A. As far as I remember, yes, but I don't know what kind of figures were behind it.
Q. Is it correct if in your book you wrote that there was the figure II behind that D?
A. From my recollection I gather that is correct.
Q. On the orders for protective custody was the figure II before the letter D or behind?
A. That is a point where already when I wrote the first manuscript of my book I had some hesitation. I even remember that in two or three points of the manuscript once I saw D-II and once II-D, and then eventually I changed it, in order to unify it, and I think that I wrote II-D. Before this Tribunal, however, I cannot state with certitude whether on the orders for protective custody the figure was before the letter or behind.
Q. Do you know the book, Weissruethel's "Night and Fog", "Nacht und Nebel"?
A. I know the title of the book, and I have read some parts of the book myself. However, up to now, in spite of the fact I have the book at home, I didn't have time to read it completely.
Q. Do you remember that on the first cover page of this book there is a copy of an order for protective custody?
A. Yes.
Q. Is it correct that on this order for protective custody at the left top there is the file II-D?
A. Well, I didn't notice that. I didn't give it any attention.
Q. If I tell you now that this book has the sign for the order for protective custody - you mentioned D-II, but in reality the sign was II-D and not D-II, and I put it to you furthermore that from the similar sound of the file, which you assumed, you assumed a connection between the II-D and D-II, Gestapo and D-II, what do you say to that, did you?
A. Today I don't think that in my book, "The SS State", I have linked the connection in such a manner as if the orders for protective custody in a camp had been issued by the WVHA of the SS. I even think that I remember, that I specified especially that the prisoners had some doubts and some questioning about this letter "D", and very often it was considered the first letter of the concentration camp of Dachau, but in reality the connection was there with the WVHA. Outside of the book I wrote I have to say in this connection that the letter "D" on the order for protective custody was applied already much earlier, as far as I remember even as early as 1938. I don't know whether it wasn't even earlier than that. The SS WVHA, however, was built up from other departments of the SS, from other areas of the SS, and gradually built up, and its final formulation was thought about, and therefore a connection between the Gestapo, or rather the inspectorate of the C.C.O. in the RSHA, on the one hand, and the SS WVHA later on, on the other hand, concerning the letter "D", such a connection is not only probable, but rather exists.
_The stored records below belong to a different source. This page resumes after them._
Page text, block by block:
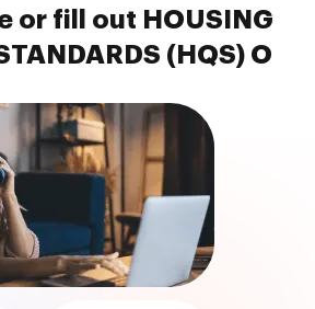
or fill out HOUSING
(HQS) O
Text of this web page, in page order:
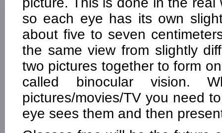
so each eye has its own
about five to seven
the same view from slightly
two pictures together to form
called binocular vision.
pictures/movies/TV you need
eye sees them and then
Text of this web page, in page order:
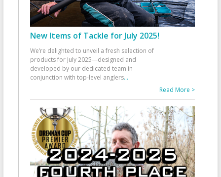
New Items of Tackle for July 2025!
We’re delighted to unveil a fresh selection of
products for July 2025—designed and
developed by our dedicated team in
conjunction with top-level anglers...
Read More >
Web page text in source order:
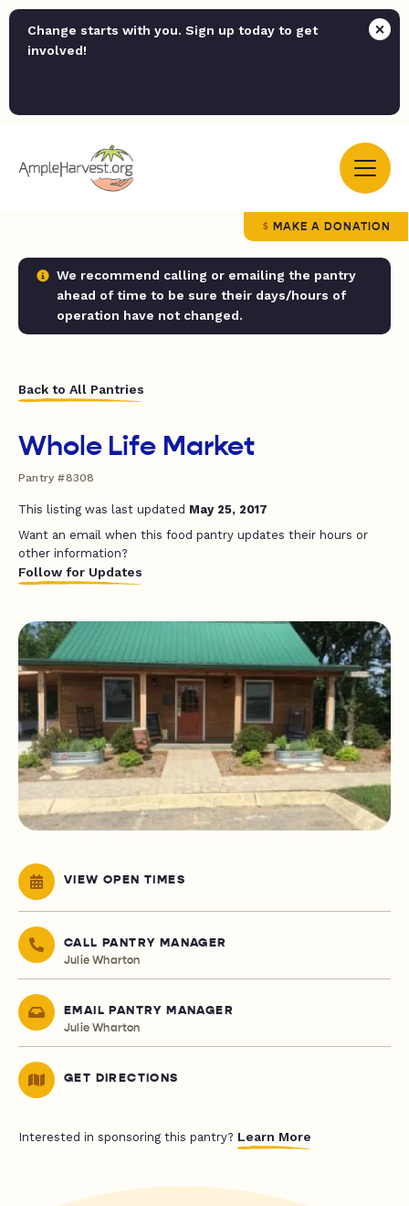
Change starts with you. Sign up today to get
involved!
MAKE A DONATION
We recommend calling or emailing the pantry
ahead of time to be sure their days/hours of
operation have not changed.
Back to All Pantries
Whole Life Market
Pantry #8308
This listing was last updated May 25, 2017
Want an email when this food pantry updates their hours or
other information?
Follow for Updates
VIEW OPEN TIMES
CALL PANTRY MANAGER
Julie Wharton
EMAIL PANTRY MANAGER
Julie Wharton
GET DIRECTIONS
Interested in sponsoring this pantry? Learn More
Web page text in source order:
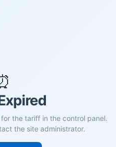
the tariff in the control panel.
the site administrator.
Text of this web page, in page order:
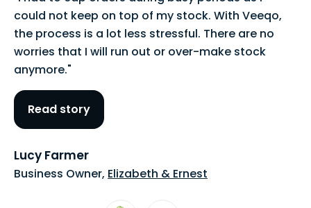
could not keep on top of my stock. With Veeqo,
the process is a lot less stressful. There are no
worries that I will run out or over-make stock
anymore."
Read story
Lucy Farmer
Business Owner, Elizabeth & Ernest
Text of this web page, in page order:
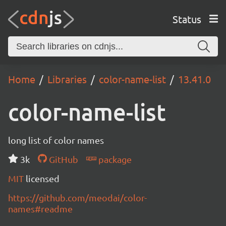
Status
Home Libraries color-name-list 13.41.0
color-name-list
long list of color names
3k
GitHub
package
MIT licensed
https://github.com/meodai/color-
names#readme
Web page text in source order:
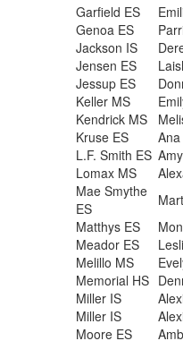
Garfield ES
Genoa ES
Jackson IS
Jensen ES
Jessup ES
Keller MS
Kendrick MS
Kruse ES
L.F. Smith ES
Lomax MS
Mae Smythe
ES
Matthys ES
Meador ES
Melillo MS
Memorial HS
Miller IS
Miller IS
Moore ES
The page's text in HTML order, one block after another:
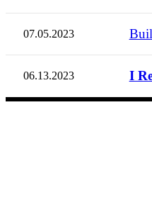
07.05.2023
06.13.2023 I
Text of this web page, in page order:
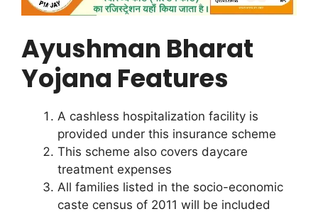
Ayushman Bharat
Yojana Features
A cashless hospitalization facility is
provided under this insurance scheme
This scheme also covers daycare
treatment expenses
All families listed in the socio-economic
caste census of 2011 will be included
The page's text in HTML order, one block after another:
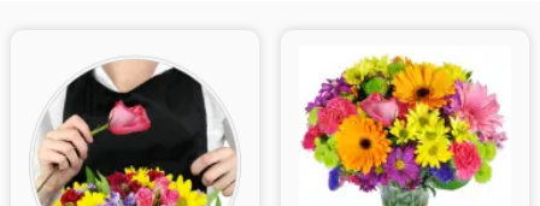
Sympathy and Funeral
Flowers, Plants & Gifts
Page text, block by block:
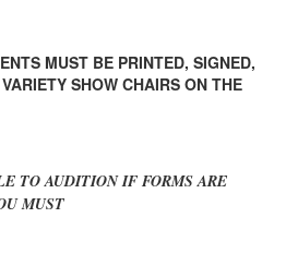
MUST BE PRINTED, SIGNED,
SHOW CHAIRS ON THE
TO AUDITION IF FORMS ARE
MUST
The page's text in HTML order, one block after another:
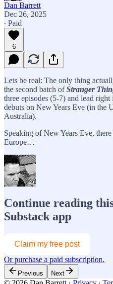
Dan Barrett
Dec 26, 2025
∙ Paid
6
Lets be real: The only thing
the second batch ofStranger
three episodes (5-7) and lead
debuts on New Years Eve (in the
Australia).
Speaking of New Years Eve,
Europe…
Continue reading
Substack app
Claim my free post
Or purchase a paid subscription.
Previous Next
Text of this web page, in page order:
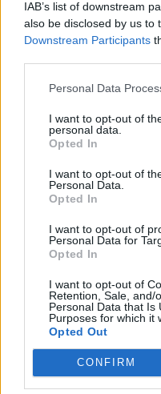
IAB’s list of downstream
also be disclosed by us to
Downstream Participants
Personal Data
I want to opt-out of
personal data.
Opted In
I want to opt-out of
Personal Data.
Opted In
I want to opt-out of
Personal Data for
Opted In
I want to opt-out of
Retention, Sale, and/
Personal Data that Is
Purposes for which it
Opted Out
CONFIRM
Descriptions de haut
Filtrer par dates
Début Fin
Aperçu avant impression
Trier par:
Carta de Carmen Mª
Martín para la sección
“Correo íntimo” del
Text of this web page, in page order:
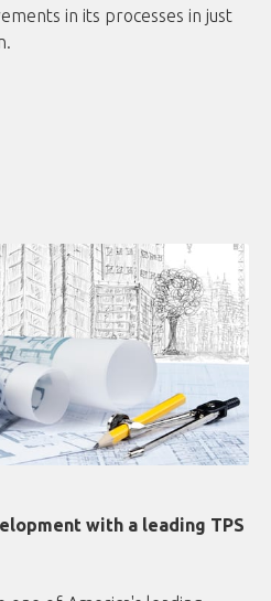
in its processes in just
with a leading TPS
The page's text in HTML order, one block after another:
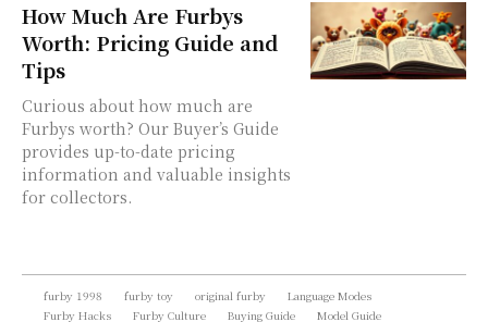
How Much Are Furbys
Worth: Pricing Guide and
Tips
Curious about how much are
Furbys worth? Our Buyer’s Guide
provides up-to-date pricing
information and valuable insights
for collectors.
furby 1998 furby toy original furby
Language Modes
Furby Hacks
Furby Culture Buying Guide Model Guide
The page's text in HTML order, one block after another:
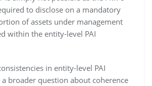
to disclose on a mandatory
of assets under management
within the entity-level PAI
in entity-level PAI
broader question about coherence
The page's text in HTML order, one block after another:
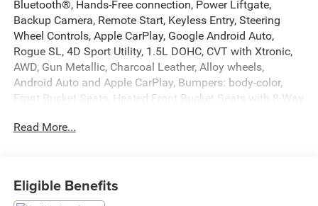
Bluetooth®, Hands-Free connection, Power Liftgate,
Backup Camera, Remote Start, Keyless Entry, Steering
Wheel Controls, Apple CarPlay, Google Android Auto,
Rogue SL, 4D Sport Utility, 1.5L DOHC, CVT with Xtronic,
AWD, Gun Metallic, Charcoal Leather, Alloy wheels,
Android Auto and Apple CarPlay, Bumpers: body-color,
Front Bucket Seats, Heated Front Bucket Seats with 8-Way
Leather-Appointed Seat Trim, Power driver seat, Power
19 Dark Painted Machine Finished Alloy. This Rogue is
Read More...
Eligible Benefits
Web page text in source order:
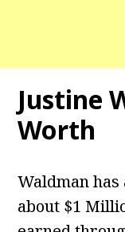
Justine
Worth
Waldman
about $1
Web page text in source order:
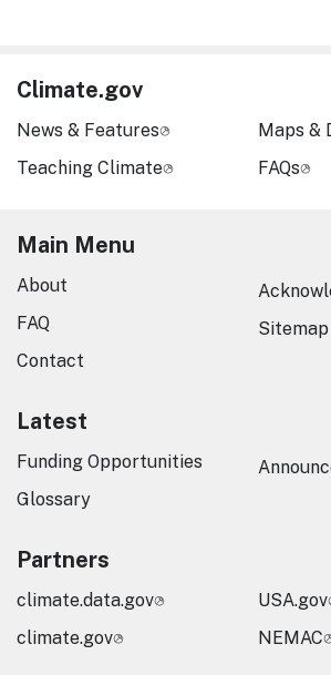
Climate.gov
News & Features
Teaching Climate
Maps &
FAQs
Main Menu
About
FAQ
Contact
Sitemap
Latest
Funding Opportunities
Glossary
Partners
climate.data.gov
climate.gov
USA.gov
NEMAC
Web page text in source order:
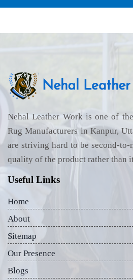
Nehal Leather Work is one of
Rug Manufacturers in Kanpur,
are striving hard to be second-to-
quality of the product rather than
Useful Links
Home
About
Sitemap
Our Presence
Blogs
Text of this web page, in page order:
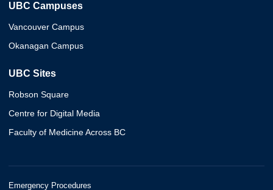
UBC Campuses
Vancouver Campus
Okanagan Campus
UBC Sites
Robson Square
Centre for Digital Media
Faculty of Medicine Across BC
Emergency Procedures
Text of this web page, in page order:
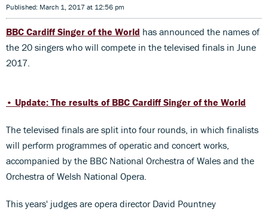
Published: March 1, 2017 at 12:56 pm
BBC Cardiff Singer of the World has announced the names of
the 20 singers who will compete in the televised finals in June
2017.
• Update: The results of BBC Cardiff Singer of the World
The televised finals are split into four rounds, in which finalists
will perform programmes of operatic and concert works,
accompanied by the BBC National Orchestra of Wales and the
Orchestra of Welsh National Opera.
This years' judges are opera director David Pountney
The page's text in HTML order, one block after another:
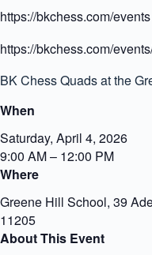
https://bkchess.com/events
https://bkchess.com/
BK Chess Quads at the
When
Saturday, April 4, 2026
9:00 AM – 12:00 PM
Where
Greene Hill School, 39
11205
About This Event
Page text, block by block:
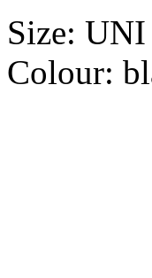
Size: UNI
Colour:
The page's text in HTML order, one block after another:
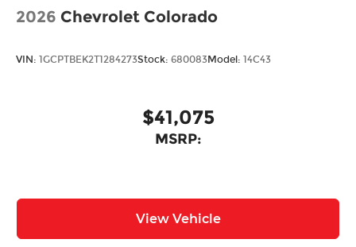
2026 Chevrolet Colorado
VIN: 1GCPTBEK2T1284273Stock: 680083Model: 14C43
$41,075
MSRP:
View Vehicle
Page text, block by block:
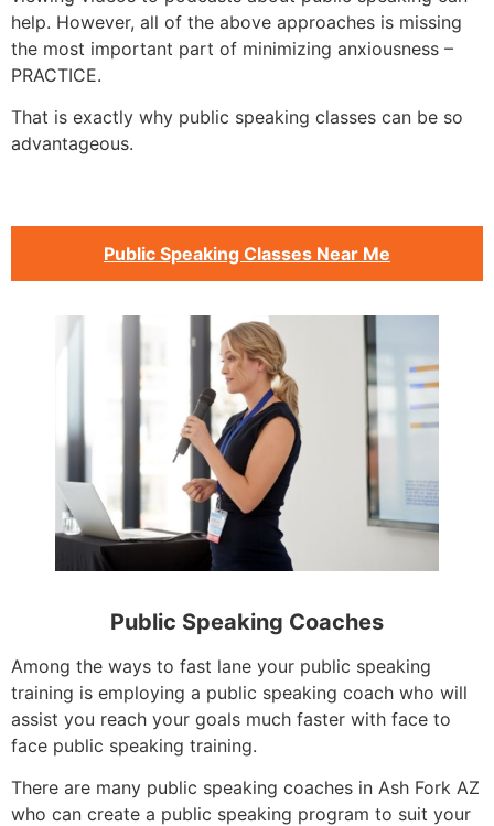
help. However, all of the above approaches is missing
the most important part of minimizing anxiousness –
PRACTICE.
That is exactly why public speaking classes can be so
advantageous.
Public Speaking Classes Near Me
Public Speaking Coaches
Among the ways to fast lane your public speaking
training is employing a public speaking coach who will
assist you reach your goals much faster with face to
face public speaking training.
There are many public speaking coaches in Ash Fork AZ
who can create a public speaking program to suit your
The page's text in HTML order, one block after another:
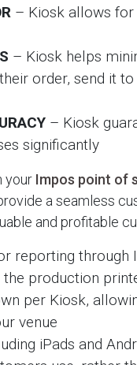
– Kiosk allows
– Kiosk helps
order, send it
– Kiosk
significantly
your Impos point of
a seamless
and profitable
reporting through
production
per Kiosk,
venue
iPads and
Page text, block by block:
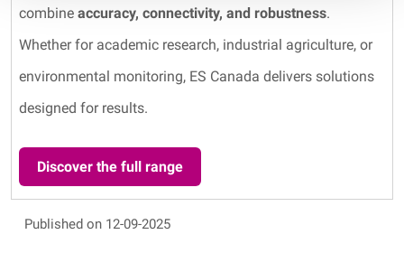
combineaccuracy, connectivity, and robustness.
Whether for academic research, industrial agriculture, or
environmental monitoring, ES Canada delivers solutions
designed for results.
Discover the full range
Published on 12-09-2025
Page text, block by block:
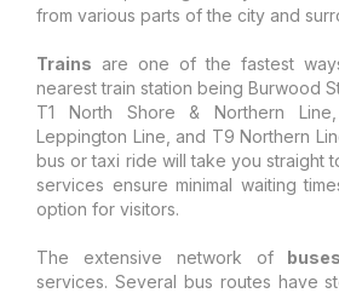
from various parts of the city and
Trains are one of the fastest
nearest train station being Burwood
T1 North Shore & Northern
Leppington Line, and T9 Northern
bus or taxi ride will take you straight
services ensure minimal waiting
option for visitors.
The extensive network of buses
services. Several bus routes have
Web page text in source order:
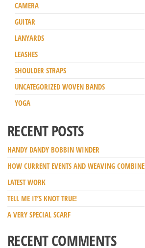
CAMERA
GUITAR
LANYARDS
LEASHES
SHOULDER STRAPS
UNCATEGORIZED WOVEN BANDS
YOGA
RECENT POSTS
HANDY DANDY BOBBIN WINDER
HOW CURRENT EVENTS AND WEAVING COMBINE
LATEST WORK
TELL ME IT’S KNOT TRUE!
A VERY SPECIAL SCARF
RECENT COMMENTS
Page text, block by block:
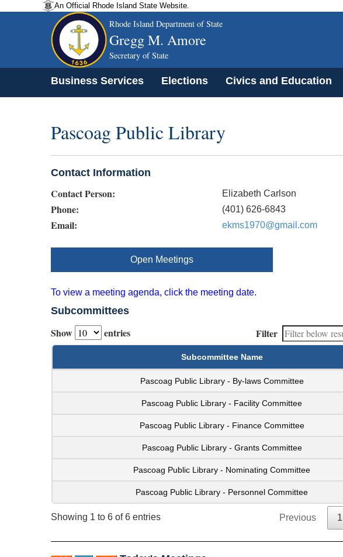
An Official Rhode Island State Website.
Rhode Island Department of State
Gregg M. Amore
Secretary of State
Business Services Elections Civics and Education
Pascoag Public Library
Contact Information
Contact Person: Elizabeth Carlson
Phone: (401) 626-6843
Email: ekms1970@gmail.com
Open Meetings
To view a meeting agenda, click the meeting date.
Subcommittees
Show entries Filter
Subcommittee Name
Pascoag Public Library - By-laws Committee
Pascoag Public Library - Facility Committee
Pascoag Public Library - Finance Committee
Pascoag Public Library - Grants Committee
Pascoag Public Library - Nominating Committee
Pascoag Public Library - Personnel Committee
Showing 1 to 6 of 6 entries Previous 1
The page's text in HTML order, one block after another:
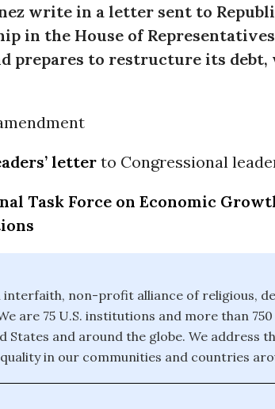
write in a letter sent to
in the House of
prepares to restructure its debt,
letterto Congressional
Task Force on Economic
interfaith, non-profit alliance of religious,
are 75 U.S. institutions and more than
States and around the globe. We address
in our communities and countries
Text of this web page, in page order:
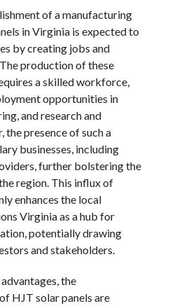
of a manufacturing
in Virginia is expected to
by creating jobs and
production of these
a skilled workforce,
opportunities in
and research and
presence of such a
businesses, including
further bolstering the
region. This influx of
enhances the local
Virginia as a hub for
potentially drawing
and stakeholders.
the
HJT solar panels are
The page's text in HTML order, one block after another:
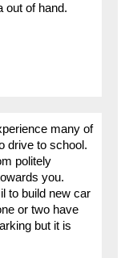
out of hand.
many of
drive to school.
politely
you.
to build new car
or two have
but it is
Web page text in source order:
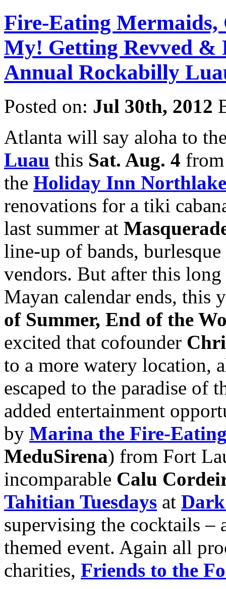
Fire-Eating Mermaids,
My! Getting Revved &
Annual Rockabilly
Posted on: Jul 30th, 2012
Atlanta will say aloha to
Luau this Sat. Aug. 4
the Holiday Inn Northlake
renovations for a tiki
last summer at
line-up of bands,
vendors. But after this
Mayan calendar ends, this
of Summer, End of the
excited that cofounder
to a more watery location,
escaped to the paradise of
added entertainment
by Marina the Fire-
MeduSirena) from Fort
incomparable Calu
Tahitian Tuesdays at
supervising the cocktails –
themed event. Again all
charities, Friends to the
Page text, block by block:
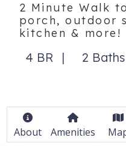
2 Minute Walk
porch, outdoor
kitchen & more!
4 BR 2 Baths
About Amenities
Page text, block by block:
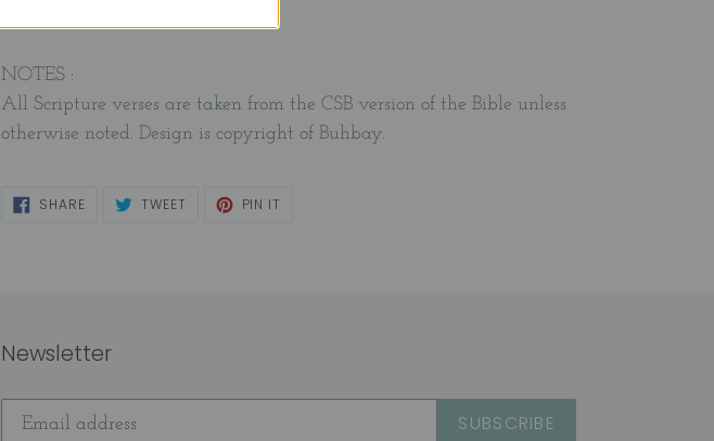
NOTES :
All Scripture verses are taken from the CSB version of the Bible unless
otherwise noted. Design is copyright of Buhbay.
SHARESHARE
ON
TWEET TWEET PIN IT
Newsletter
SUBSCRIBE
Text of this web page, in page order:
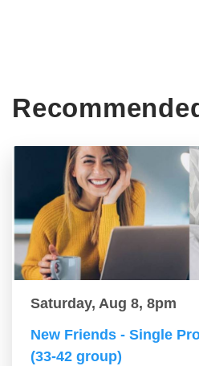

Q. If I now speak to you of a part of your book which deals with this matter, then you can explain your position to me.
A. Of course I can explain my position.
Q. And I quote, whether the-
MR. McHANEY: If this is a continuation of the same type of question I would like to object. The prosecution has never contended that the WVHA issued protective custody orders or had anything to do with the commitment of prisoners to concentration camps. If my memory serves me correctly the indictment excludes that, and charges that the WVHA, Armtsgruppe D, was in charge of all things other than the commitment of prisoners, so I can't see any point in taking up a lot of time discussing something which was in the jurisdiction of the RSHA, and no one is on trial here from the RSHA.
DR. BELZER: If Your Honor please, I have only one further question concerning this matter, and that is in order to clarify the independence of the office D-II from the Gestapo, and the witness, in direct examination as well as in cross-examination, has talked of the sending of the concentration camp inmates into the camp, and the lack of care during the transport. In this connection I thought it was my duty to put this question to the witness and to clarify the matter.
THE PRESIDENT: I don't think the matter needs clarifying. Neither the witness nor the Prosecution claims that the WVHA had anything to do with the sending of prisoners to the concentration camps. Mr. McHaney has just admitted that.